[RECORDS TO PROCESS — start]

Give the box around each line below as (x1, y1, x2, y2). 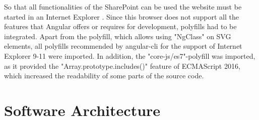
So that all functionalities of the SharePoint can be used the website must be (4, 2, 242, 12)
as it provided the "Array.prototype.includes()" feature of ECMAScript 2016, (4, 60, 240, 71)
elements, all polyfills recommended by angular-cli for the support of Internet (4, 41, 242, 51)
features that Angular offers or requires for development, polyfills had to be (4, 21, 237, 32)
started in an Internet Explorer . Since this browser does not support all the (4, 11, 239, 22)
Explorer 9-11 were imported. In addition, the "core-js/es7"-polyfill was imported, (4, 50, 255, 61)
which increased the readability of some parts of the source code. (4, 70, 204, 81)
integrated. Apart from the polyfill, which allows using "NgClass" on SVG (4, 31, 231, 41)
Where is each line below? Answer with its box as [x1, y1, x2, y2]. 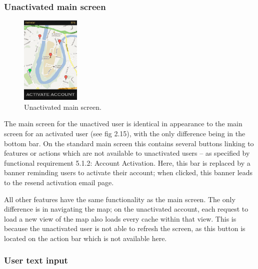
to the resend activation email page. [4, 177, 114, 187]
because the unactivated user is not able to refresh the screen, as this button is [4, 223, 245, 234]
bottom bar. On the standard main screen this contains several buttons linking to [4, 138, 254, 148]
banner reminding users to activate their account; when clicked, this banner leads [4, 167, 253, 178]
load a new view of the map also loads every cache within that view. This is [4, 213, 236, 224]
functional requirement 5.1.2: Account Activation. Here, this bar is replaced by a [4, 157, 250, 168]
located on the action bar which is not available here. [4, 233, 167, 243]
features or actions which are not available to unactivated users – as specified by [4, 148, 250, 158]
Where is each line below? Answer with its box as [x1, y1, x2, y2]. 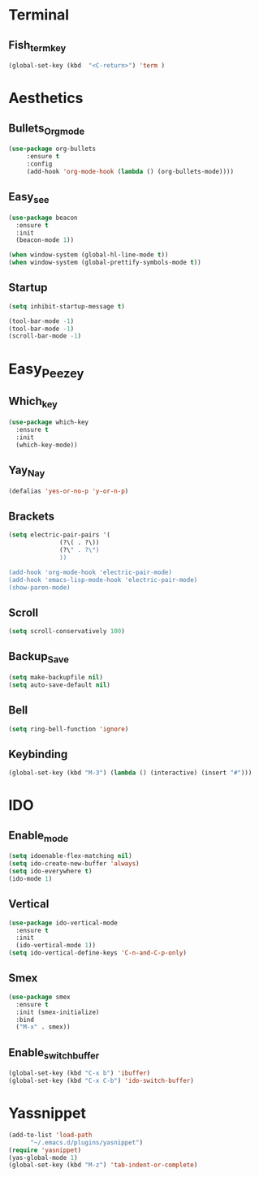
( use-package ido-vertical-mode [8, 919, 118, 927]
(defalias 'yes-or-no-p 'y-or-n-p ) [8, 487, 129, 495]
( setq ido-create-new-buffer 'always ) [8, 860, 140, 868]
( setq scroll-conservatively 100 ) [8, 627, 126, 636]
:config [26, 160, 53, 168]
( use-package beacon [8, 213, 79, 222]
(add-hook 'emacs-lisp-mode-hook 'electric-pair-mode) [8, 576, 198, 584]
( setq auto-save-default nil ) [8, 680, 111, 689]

[RECORDS TO PROCESS — finish]

REQUIRED WORK: In the listing above, find the line with "features that Angular" and the line with "(defalias 'yes-or-no-p 'y-or-n-p". Transcribe those two and everything between, exactly, leaving out pictures.

COMPLETED EXERCISE:
features that Angular offers or requires for development, polyfills had to be (4, 21, 237, 32)
started in an Internet Explorer . Since this browser does not support all the (4, 11, 239, 22)
Explorer 9-11 were imported. In addition, the "core-js/es7"-polyfill was imported, (4, 50, 255, 61)
which increased the readability of some parts of the source code. (4, 70, 204, 81)
integrated. Apart from the polyfill, which allows using "NgClass" on SVG (4, 31, 231, 41)
Where is each line below? Answer with its box as [x1, y1, x2, y2]. 
to the resend activation email page. [4, 177, 114, 187]
because the unactivated user is not able to refresh the screen, as this button is [4, 223, 245, 234]
bottom bar. On the standard main screen this contains several buttons linking to [4, 138, 254, 148]
banner reminding users to activate their account; when clicked, this banner leads [4, 167, 253, 178]
load a new view of the map also loads every cache within that view. This is [4, 213, 236, 224]
functional requirement 5.1.2: Account Activation. Here, this bar is replaced by a [4, 157, 250, 168]
located on the action bar which is not available here. [4, 233, 167, 243]
features or actions which are not available to unactivated users – as specified by [4, 148, 250, 158]
Where is each line below? Answer with its box as [x1, y1, x2, y2]. 
( use-package ido-vertical-mode [8, 919, 118, 927]
(defalias 'yes-or-no-p 'y-or-n-p ) [8, 487, 129, 495]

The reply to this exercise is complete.